# broad heads



## marshhunter (Mar 20, 2008)

bloodrunner broadheads
has anybody used them?? the look very interesting...doesnt look like they can open up in flight due to a spring and looks like they will always open... and even if they dont they will still cut 1"...

http://www.newarchery.com/products/1-1/broadheads/bloodrunner.html


----------



## Flight Cancelled (Jul 7, 2010)

That's pretty sweet lookin wonder if it falls under mechanical if it doesn't open looks like it would still leave a hole


----------



## williamcr (Aug 8, 2006)

Yes I have taken 6 deer with them.


----------



## FBGHUNTER (Sep 27, 2010)

never used them but they look good. Dont shoot rage broadheads. I shot a doe last weekend and it didnt expand.


----------



## slabnabbin (May 25, 2010)

FBGHUNTER said:


> never used them but they look good. Dont shoot rage broadheads. I shot a doe last weekend and it didnt expand.


I have shot rages for 3 years taking several deer and numerous hogs and NEVER had thy happen.
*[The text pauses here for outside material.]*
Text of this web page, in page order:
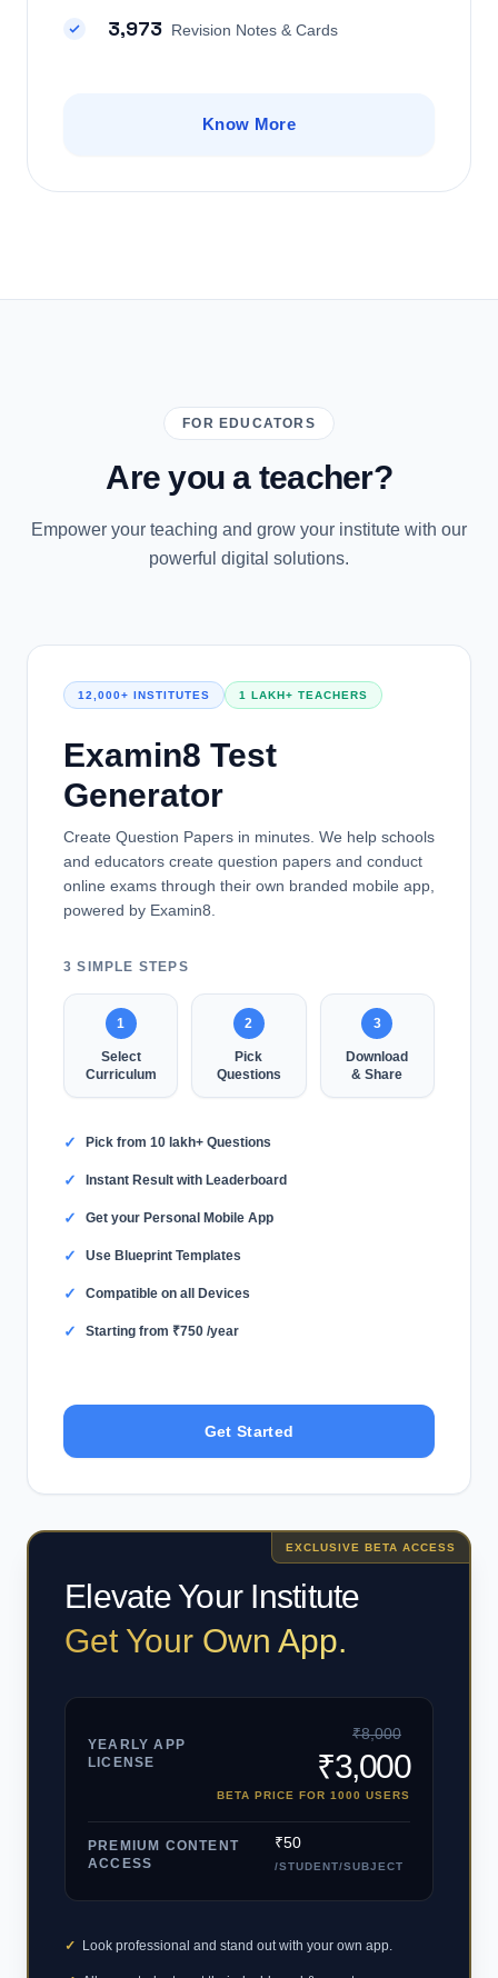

I have heard good things about blood runners bit have had such good success with rages I can't switch. They do look good though


----------



## Trouthunter (Dec 18, 1998)

http://2coolfishing.com/ttmbforum/showthread.php?p=2225325#post2225325

Terrible broadheads.

TH


----------



## Bucksnort (Jun 29, 2004)

Trouthunter said:


> http://2coolfishing.com/ttmbforum/showthread.php?p=2225325#post2225325
> 
> Terrible broadheads.
> 
> TH


Heard the same thing. Stay away.


----------